Insomma, le quattro banche si erano sostanzialmente giocate l’ultima chance. Con buona pace di chi, pur non potendo influire, ha in qualche modo pagato per queste scelte. A fronte di un provvedimento di risoluzione

“gravoso per gli azionisti, per i sottoscrittori di obbligazioni subordinate, per il sistema bancario”, tuttavia “sono state evitate due soluzioni alternative ben più distruttive: il bail-in o la liquidazione coatta. In entrambi i casi – secondo Barbagallo –  le conseguenze sistemiche sarebbero state ben più gravi rispetto a quella della risoluzione”.

Sul capitolo ispezioni il capo della Vigilanza è netto: proprio grazie al lavoro fatto è stato possibile affrontare la situazione:

“Dal 2008 fino al commissariamento sono state condotte 18 ispezioni, equamente distribuite tra le quattro banche. E’ grazie ad esse che sono emersi i problemi. –  Barbagallo ha precisato che “ai primi esiti negativi di tali accertamenti la Vigilanza ha rafforzato i controlli”. Nel periodo considerato “sono state irrogate oltre 140 sanzioni a persone fisiche, per un totale di 14,4 milioni di euro”.

Parlando dell’insufficiente risposta del management delle 4 banche Barbagallo ha precisato che

“i rafforzamenti patrimoniali non si sono talvolta nemmeno realizzati; i ricambi degli esponenti di vertice non ne hanno migliorato i comportamenti; la pervicace difesa dell’autonomia ha scoraggiato la ricerca di potenziali acquirenti”.
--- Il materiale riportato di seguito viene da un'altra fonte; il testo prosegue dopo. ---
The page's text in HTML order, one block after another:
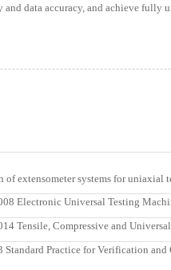
data accuracy, and achieve fully
of extensometer systems for
Electronic Universal Testing
Tensile, Compressive and
Standard Practice for Verification
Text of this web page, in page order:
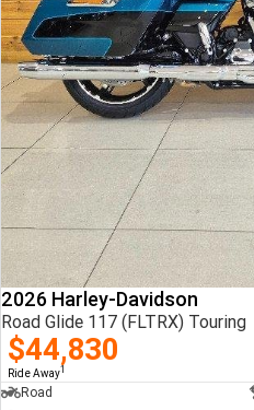
2026 Harley-Davidson
Road Glide 117 (FLTRX) Touring
$44,830
Ride Away1
Road
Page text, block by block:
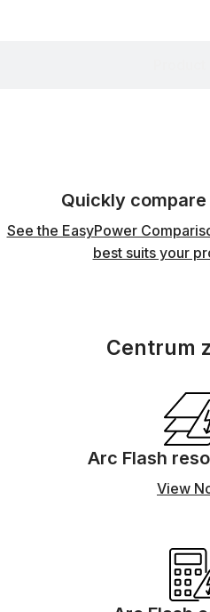
Quickly
See the EasyPower
best suits your
Centrum
Arc Flash
View
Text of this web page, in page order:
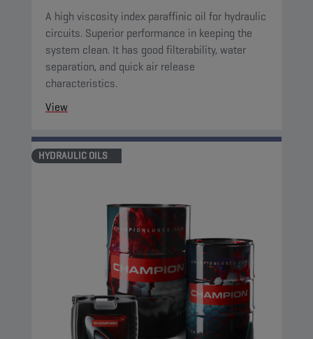
A high viscosity index paraffinic oil for hydraulic
circuits. Superior performance in keeping the
system clean. It has good filterability, water
separation, and quick air release
characteristics.
View
HYDRAULIC OILS
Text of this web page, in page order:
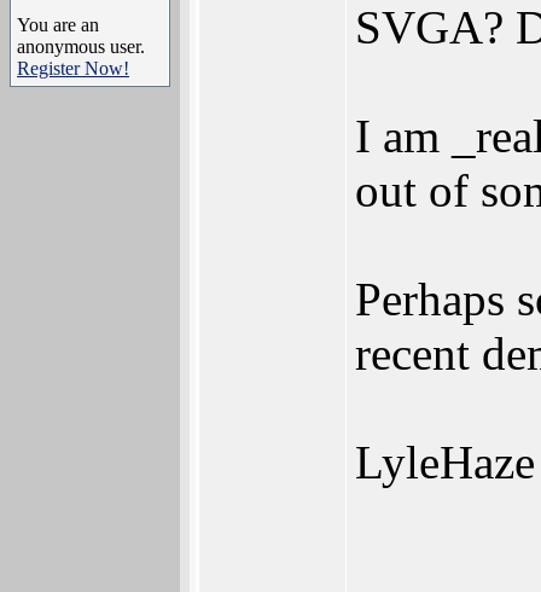
You are an
anonymous user.
Register Now!
SVGA?
I am
out of
Perhaps
recent
LyleHaze
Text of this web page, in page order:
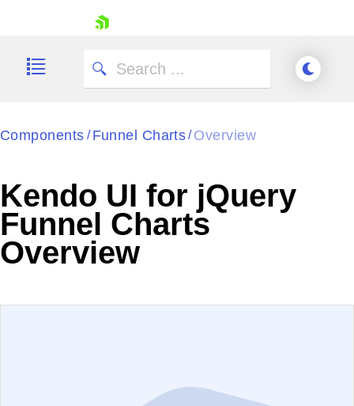
Shopping cart
Your Account
Login
Components / Funnel Charts/ Overview
Kendo UI for jQuery
Funnel Charts
Overview
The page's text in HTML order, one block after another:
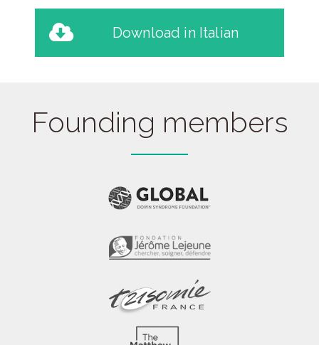
Download in Italian
Founding members
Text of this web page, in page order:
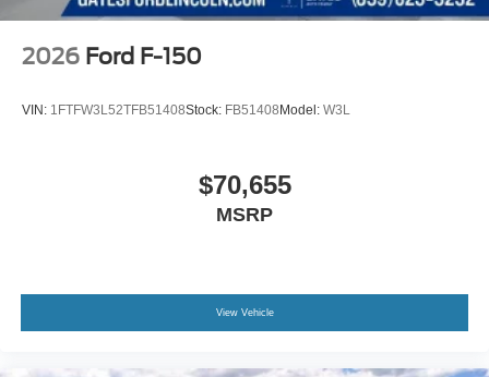
2026 Ford F-150
VIN: 1FTFW3L52TFB51408Stock: FB51408 Model: W3L
$70,655
MSRP
View Vehicle
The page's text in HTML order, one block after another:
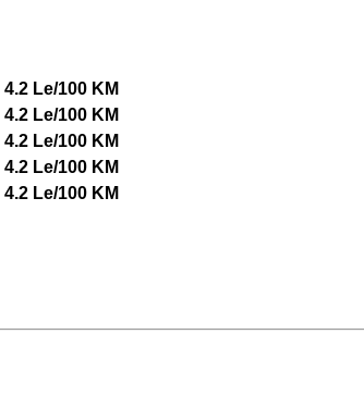
4.2 Le/100 KM
4.2 Le/100 KM
4.2 Le/100 KM
4.2 Le/100 KM
4.2 Le/100 KM
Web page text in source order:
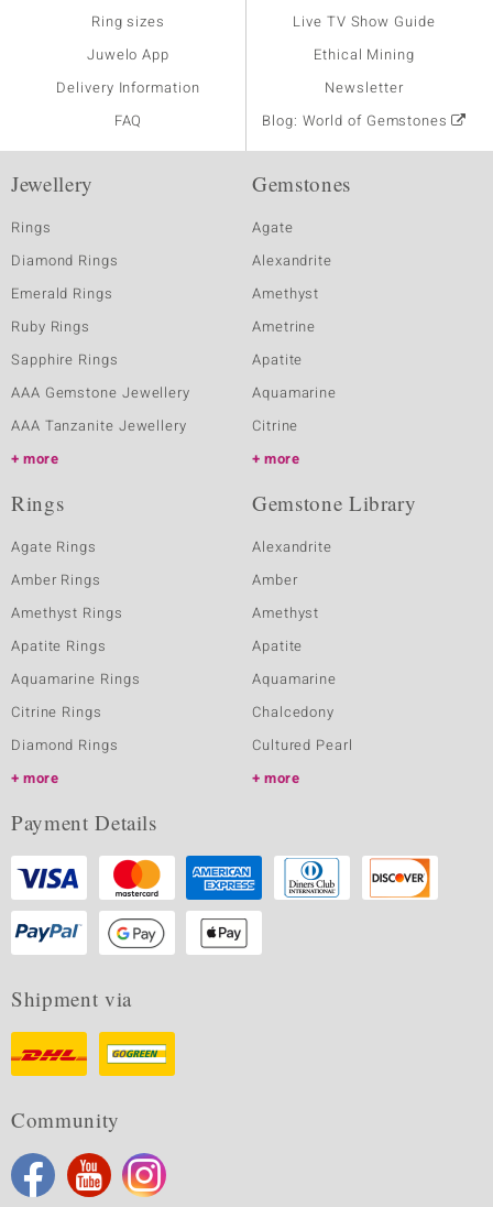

Resta poi inamovibile un dato: le banche sono imprese e la Vigilanza non ha potere sostitutivo, può segnalare i problemi, stimolare interventi, ma per la soluzione è necessaria la collaborazione dei vertici azindali:

“Gli azionisti di maggioranza devono consentire che la banca diventi contendibile se non hanno risorse sufficienti per sostenerla; – ha detto Barbagallo –  l’assemblea dei soci deve sostituire con soggetti adeguati gli organi amministrativi e di controllo che si rivelino inadatti; il Consiglio di amministrazione e il Collegio sindacale devono intervenire sulla Direzione quando le criticità sono ascrivibili a quest’ultima”.

Secondo Barbagallo:

“Nella nostra esperienza sono minoritari i casi in cui tutti i livelli di responsabilità aziendali si mostrano refrattari a sanzioni, raccomandazioni e prescrizioni della Vigilanza. In questi casi non resta che disporre, al ricorrere delle condizioni di legge, gli interventi di rigore: dal commissariamento alla liquidazione. Da quel momento la crisi è conclamata, anche se l’autorità di Vigilanza ha fatto, tempo per tempo, quanto possibile per evitarla. Questo – ha conlcuso – è quanto accaduto per le quattro banche, di cui è stata disposta l’amministrazione straordinaria all’emergere dei presupposti di legge”.